**What needs to be done:**
Down to the final line, print the records below exactly and without pictures.

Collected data
····················
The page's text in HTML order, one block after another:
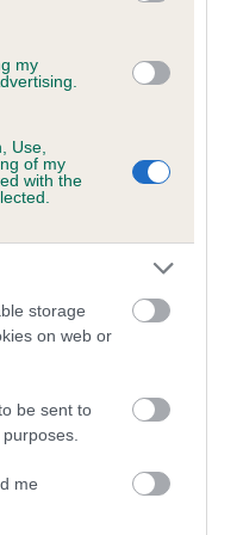
my
Use,
of my
with the
storage
on web or
be sent to
me
predict whether a dog
on genes, related to
about dog's
schemes.They tell
to the rest of the breed:
number has a lower
linked to hip/elbow
towards the red), the
data was used to
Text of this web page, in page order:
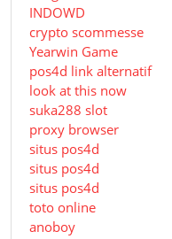
INDOWD
crypto scommesse
Yearwin Game
pos4d link alternatif
look at this now
suka288 slot
proxy browser
situs pos4d
situs pos4d
situs pos4d
toto online
anoboy
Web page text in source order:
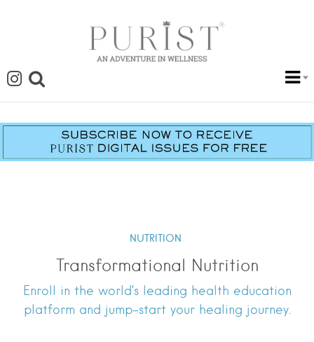
NUTRITION
Transformational Nutrition
Enroll in the world’s leading health education
platform and jump-start your healing journey.
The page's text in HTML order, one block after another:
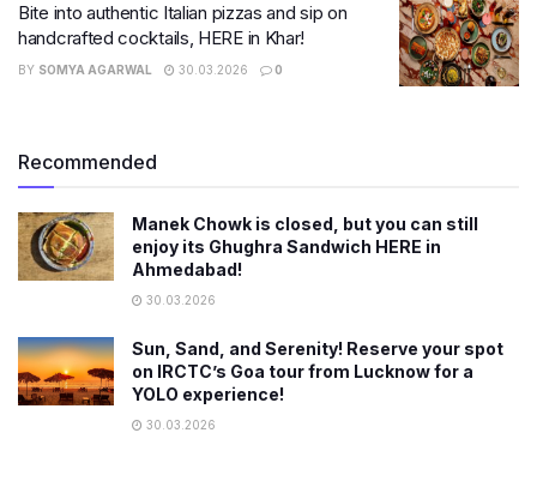
Bite into authentic Italian pizzas and sip on
handcrafted cocktails, HERE in Khar!
BY SOMYA AGARWAL 30.03.2026 0
Recommended
Manek Chowk is closed, but you can still
enjoy its Ghughra Sandwich HERE in
Ahmedabad!
30.03.2026
Sun, Sand, and Serenity! Reserve your spot
on IRCTC’s Goa tour from Lucknow for a
YOLO experience!
30.03.2026
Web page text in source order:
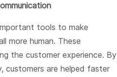
tools to make
more human. These
the customer experience. By
customers are helped faster
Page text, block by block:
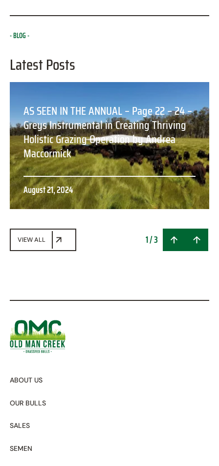
BLOG
Latest Posts
AS SEEN IN THE ANNUAL – Page 22 – 24 –
Greys Instrumental in Creating Thriving
Holistic Grazing Operation by Andrea
Maccormick
August 21, 2024
VIEW ALL 1/3
ABOUT US
OUR BULLS
SALES
SEMEN
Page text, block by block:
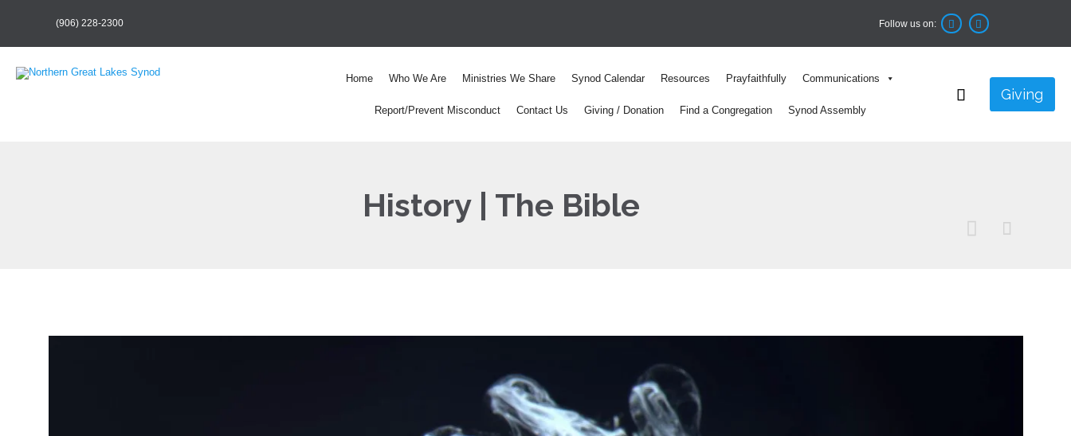
(906) 228-2300 Follow us on:  
content
Home Who We Are Ministries We Share Synod Calendar Resources Prayfaithfully Communications
Report/Prevent Misconduct Contact Us Giving / Donation Find a Congregation Synod Assembly
 Giving
History | The Bible
 
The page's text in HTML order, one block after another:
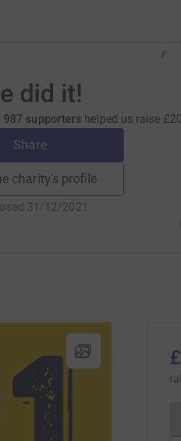
did it!
987 supporters helped us raise
Share
charity's profile
31/12/2021
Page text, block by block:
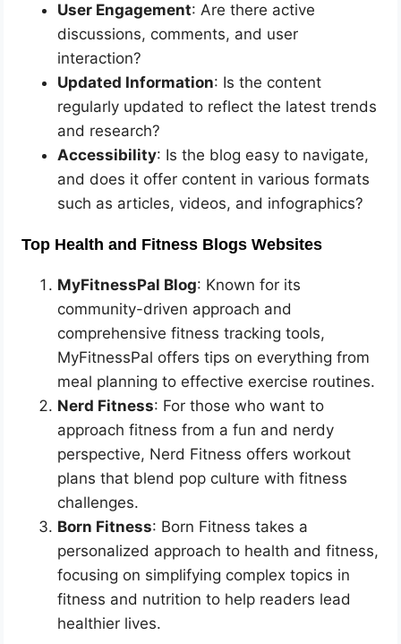
User Engagement: Are there active
discussions, comments, and user
interaction?
Updated Information: Is the content
regularly updated to reflect the latest trends
and research?
Accessibility: Is the blog easy to navigate,
and does it offer content in various formats
such as articles, videos, and infographics?
Top Health and Fitness Blogs Websites
MyFitnessPal Blog: Known for its
community-driven approach and
comprehensive fitness tracking tools,
MyFitnessPal offers tips on everything from
meal planning to effective exercise routines.
Nerd Fitness: For those who want to
approach fitness from a fun and nerdy
perspective, Nerd Fitness offers workout
plans that blend pop culture with fitness
challenges.
Born Fitness: Born Fitness takes a
personalized approach to health and fitness,
focusing on simplifying complex topics in
fitness and nutrition to help readers lead
healthier lives.
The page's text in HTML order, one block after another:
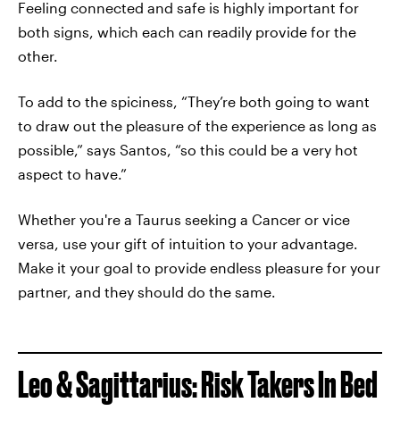
Feeling connected and safe is highly important for
both signs, which each can readily provide for the
other.
To add to the spiciness, “They’re both going to want
to draw out the pleasure of the experience as long as
possible,” says Santos, “so this could be a very hot
aspect to have.”
Whether you're a Taurus seeking a Cancer or vice
versa, use your gift of intuition to your advantage.
Make it your goal to provide endless pleasure for your
partner, and they should do the same.
Leo & Sagittarius: Risk Takers In Bed
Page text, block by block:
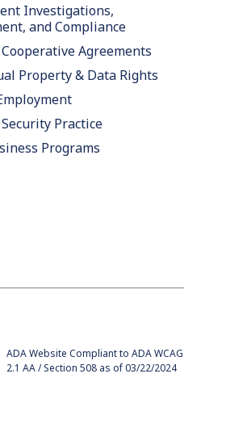
Investigations,
and Compliance
Agreements
Property & Data Rights
Practice
Programs
ADA Website Compliant to ADA WCAG
2.1 AA / Section 508 as of 03/22/2024
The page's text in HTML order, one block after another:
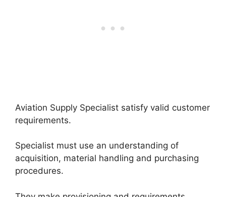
····················
**Response area:**
The page's text in HTML order, one block after another:
my
Use,
of my
with the
storage
on web or
be sent to
me
predict whether a dog
on genes, related to
about dog's
schemes.They tell
to the rest of the breed:
number has a lower
linked to hip/elbow
towards the red), the
data was used to
Text of this web page, in page order:
INDOWD
crypto scommesse
Yearwin Game
pos4d link alternatif
look at this now
suka288 slot
proxy browser
situs pos4d
situs pos4d
situs pos4d
toto online
anoboy
Web page text in source order:
NUTRITION
Transformational Nutrition
Enroll in the world’s leading health education
platform and jump-start your healing journey.
The page's text in HTML order, one block after another:
Bite into authentic Italian pizzas and sip on
handcrafted cocktails, HERE in Khar!
BY SOMYA AGARWAL 30.03.2026 0
Recommended
Manek Chowk is closed, but you can still
enjoy its Ghughra Sandwich HERE in
Ahmedabad!
30.03.2026
Sun, Sand, and Serenity! Reserve your spot
on IRCTC’s Goa tour from Lucknow for a
YOLO experience!
30.03.2026
Web page text in source order:
tools to make
more human. These
the customer experience. By
customers are helped faster
Page text, block by block:
BLOG
Latest Posts
AS SEEN IN THE ANNUAL – Page 22 – 24 –
Greys Instrumental in Creating Thriving
Holistic Grazing Operation by Andrea
Maccormick
August 21, 2024
VIEW ALL 1/3
ABOUT US
OUR BULLS
SALES
SEMEN
Page text, block by block:
(906) 228-2300 Follow us on:  
content
Home Who We Are Ministries We Share Synod Calendar Resources Prayfaithfully Communications
Report/Prevent Misconduct Contact Us Giving / Donation Find a Congregation Synod Assembly
 Giving
History | The Bible
 
The page's text in HTML order, one block after another:
did it!
987 supporters helped us raise
Share
charity's profile
31/12/2021
Page text, block by block:
User Engagement: Are there active
discussions, comments, and user
interaction?
Updated Information: Is the content
regularly updated to reflect the latest trends
and research?
Accessibility: Is the blog easy to navigate,
and does it offer content in various formats
such as articles, videos, and infographics?
Top Health and Fitness Blogs Websites
MyFitnessPal Blog: Known for its
community-driven approach and
comprehensive fitness tracking tools,
MyFitnessPal offers tips on everything from
meal planning to effective exercise routines.
Nerd Fitness: For those who want to
approach fitness from a fun and nerdy
perspective, Nerd Fitness offers workout
plans that blend pop culture with fitness
challenges.
Born Fitness: Born Fitness takes a
personalized approach to health and fitness,
focusing on simplifying complex topics in
fitness and nutrition to help readers lead
healthier lives.
The page's text in HTML order, one block after another:
Feeling connected and safe is highly important for
both signs, which each can readily provide for the
other.
To add to the spiciness, “They’re both going to want
to draw out the pleasure of the experience as long as
possible,” says Santos, “so this could be a very hot
aspect to have.”
Whether you're a Taurus seeking a Cancer or vice
versa, use your gift of intuition to your advantage.
Make it your goal to provide endless pleasure for your
partner, and they should do the same.
Leo & Sagittarius: Risk Takers In Bed
Page text, block by block:
Investigations,
and Compliance
Agreements
Property & Data Rights
Practice
Programs
ADA Website Compliant to ADA WCAG
2.1 AA / Section 508 as of 03/22/2024
The page's text in HTML order, one block after another:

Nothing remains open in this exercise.